Newsom attempted to prevent supporters from placing the proposal on the ballot, worried about its financial implications for the state regardless of voter approval. Following unsuccessful attempts, the governor’s advisors sought to build a broad coalition against the initiative to diminish the union’s negotiating power.
Business leaders have already invested millions into efforts opposing the billionaire tax or advocating alternative solutions to wealth disparity.
Technology executives, venture capitalists, and business figures have contributed around $118 million to a nonprofit named Building a Better California, according to data from the secretary of state’s website. A significant portion of this funding has come from Google co-founder Sergey Brin, who has donated over $82 million to the organization. Executives from companies like DoorDash, Ripple, and Stripe have also contributed.
The group promotes policies aimed at expanding access to affordable housing, protecting innovation, ensuring government transparency, and securing more stable education funding.
Peter Thiel, co-founder of PayPal and Palantir, has contributed $3 million to the California Business Roundtable, which opposes the tax. Former Google CEO Eric Schmidt has also donated $1 million to this group.

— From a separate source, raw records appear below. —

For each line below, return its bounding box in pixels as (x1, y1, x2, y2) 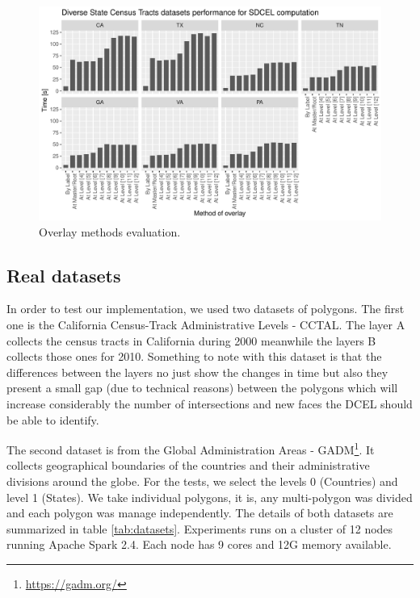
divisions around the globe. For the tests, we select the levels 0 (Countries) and (6, 472, 398, 489)
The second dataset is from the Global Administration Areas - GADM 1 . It (6, 439, 375, 458)
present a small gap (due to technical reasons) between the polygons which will (6, 379, 398, 396)
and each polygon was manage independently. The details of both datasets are (6, 504, 393, 521)
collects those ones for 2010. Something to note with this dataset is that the (6, 348, 382, 365)
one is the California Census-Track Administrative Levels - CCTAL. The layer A (6, 316, 405, 332)
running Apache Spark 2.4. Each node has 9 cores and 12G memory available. (6, 536, 392, 553)
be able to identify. (6, 411, 99, 428)
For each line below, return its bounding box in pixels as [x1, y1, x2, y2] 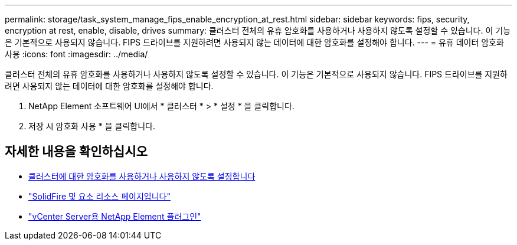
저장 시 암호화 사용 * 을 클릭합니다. [28, 121, 155, 131]
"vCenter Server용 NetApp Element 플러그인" [28, 211, 201, 221]
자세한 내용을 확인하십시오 [5, 144, 148, 159]
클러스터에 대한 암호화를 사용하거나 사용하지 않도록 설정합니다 [28, 171, 256, 181]
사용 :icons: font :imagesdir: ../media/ [5, 49, 148, 59]
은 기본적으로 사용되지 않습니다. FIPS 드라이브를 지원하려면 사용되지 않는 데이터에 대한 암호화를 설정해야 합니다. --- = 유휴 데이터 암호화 [5, 37, 504, 47]
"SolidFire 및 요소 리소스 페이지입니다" [28, 191, 171, 201]
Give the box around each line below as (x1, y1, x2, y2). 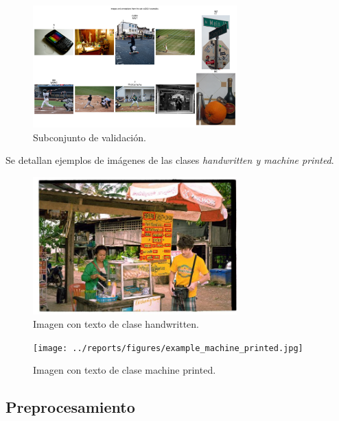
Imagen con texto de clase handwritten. (33, 317, 199, 331)
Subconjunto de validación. (33, 130, 146, 144)
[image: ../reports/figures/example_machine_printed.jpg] (33, 343, 303, 353)
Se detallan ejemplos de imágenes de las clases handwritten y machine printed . (5, 153, 334, 167)
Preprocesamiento (5, 396, 135, 418)
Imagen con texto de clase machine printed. (33, 363, 216, 377)
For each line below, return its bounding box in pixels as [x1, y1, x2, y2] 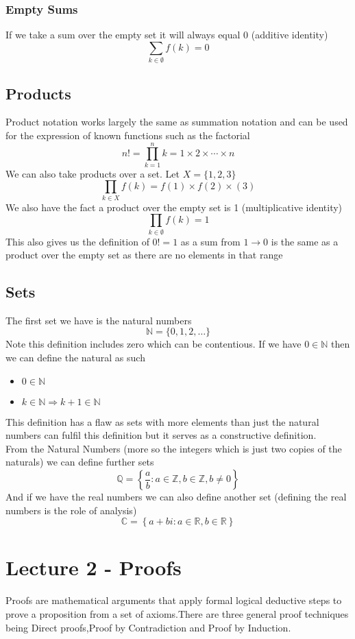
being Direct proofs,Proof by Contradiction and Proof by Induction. [5, 620, 291, 634]
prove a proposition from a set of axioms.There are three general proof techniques [5, 606, 349, 620]
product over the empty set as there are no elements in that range [5, 248, 283, 262]
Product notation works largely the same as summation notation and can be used [5, 114, 348, 129]
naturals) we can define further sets [5, 455, 154, 469]
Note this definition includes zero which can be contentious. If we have [5, 337, 302, 351]
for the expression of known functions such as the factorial [5, 128, 250, 142]
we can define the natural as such [5, 350, 145, 365]
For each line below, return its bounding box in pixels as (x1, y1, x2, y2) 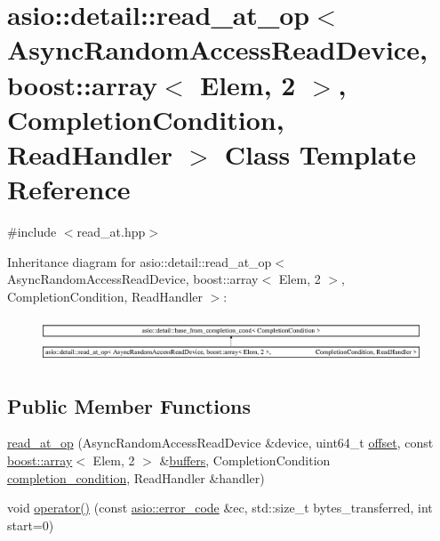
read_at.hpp (76, 222, 146, 241)
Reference (7, 171, 131, 207)
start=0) (7, 515, 54, 534)
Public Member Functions (7, 392, 251, 419)
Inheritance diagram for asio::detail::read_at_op (7, 252, 272, 270)
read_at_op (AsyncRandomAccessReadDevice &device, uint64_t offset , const (7, 433, 434, 452)
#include (7, 222, 57, 241)
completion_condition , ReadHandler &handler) (7, 468, 265, 487)
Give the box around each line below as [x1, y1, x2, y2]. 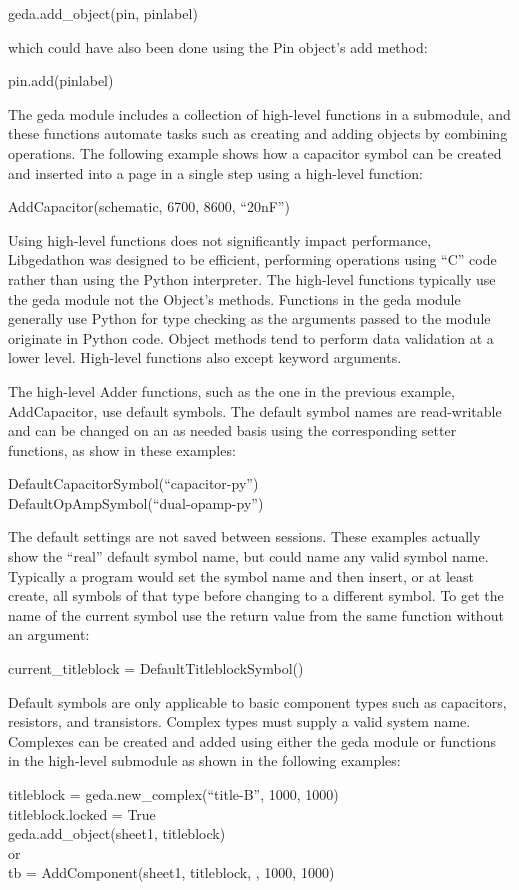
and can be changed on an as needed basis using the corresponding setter [8, 420, 457, 441]
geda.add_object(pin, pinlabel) [8, 3, 198, 23]
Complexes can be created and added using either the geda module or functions [8, 730, 497, 751]
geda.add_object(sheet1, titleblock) [8, 823, 226, 844]
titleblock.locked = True [8, 803, 156, 824]
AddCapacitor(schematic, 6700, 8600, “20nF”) [8, 196, 290, 217]
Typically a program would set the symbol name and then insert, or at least [8, 565, 474, 586]
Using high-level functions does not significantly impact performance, [8, 229, 432, 250]
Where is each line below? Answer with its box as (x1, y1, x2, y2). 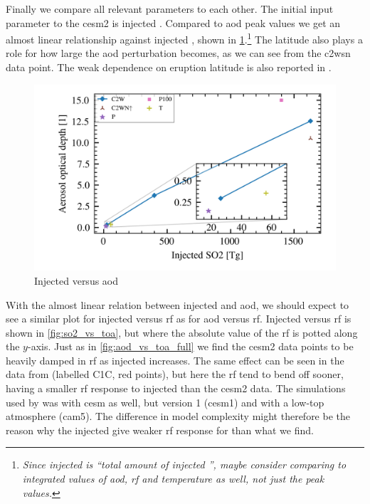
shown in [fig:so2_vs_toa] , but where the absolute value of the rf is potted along (6, 325, 358, 340)
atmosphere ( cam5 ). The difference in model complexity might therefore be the (6, 409, 350, 424)
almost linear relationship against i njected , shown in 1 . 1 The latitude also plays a (6, 30, 363, 46)
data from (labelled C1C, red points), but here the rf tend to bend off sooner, (6, 367, 344, 382)
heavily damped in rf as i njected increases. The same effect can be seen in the (6, 352, 344, 367)
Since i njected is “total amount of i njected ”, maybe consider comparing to (22, 457, 347, 472)
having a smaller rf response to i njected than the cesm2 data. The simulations (6, 381, 346, 396)
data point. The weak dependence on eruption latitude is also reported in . (6, 60, 332, 75)

If the wealth tax passes, California could potentially collect tens of billions of dollars; however, it may also lose other tax revenue, as indicated by a letter from the state legislative analyst’s office in December. The office further noted that accurately predicting the state’s revenue from the tax is challenging due to factors like fluctuating stock prices affecting billionaires’ wealth.
Residents who were billionaires in California as of Jan. 1 would be impacted by the ballot measure if it passes. Several affluent individuals have already declared intentions to relocate. On Dec. 31, venture capitalist David Sacks announced plans for an office in Austin, Texas, coinciding with Peter Thiel’s announcement about opening a new office in Miami.
Additional measures that could annul the billionaire tax present another challenge for supporters. One such proposal, known as the Improving Transparency, Effectiveness & Efficiency in California Government Act, could invalidate the billionaire tax.
It seems likely that the transparency act will also get on the ballot, as its supporters claim sufficient signatures. If voters endorse conflicting ballot measures, the one with the greater number of “yes” votes will take effect.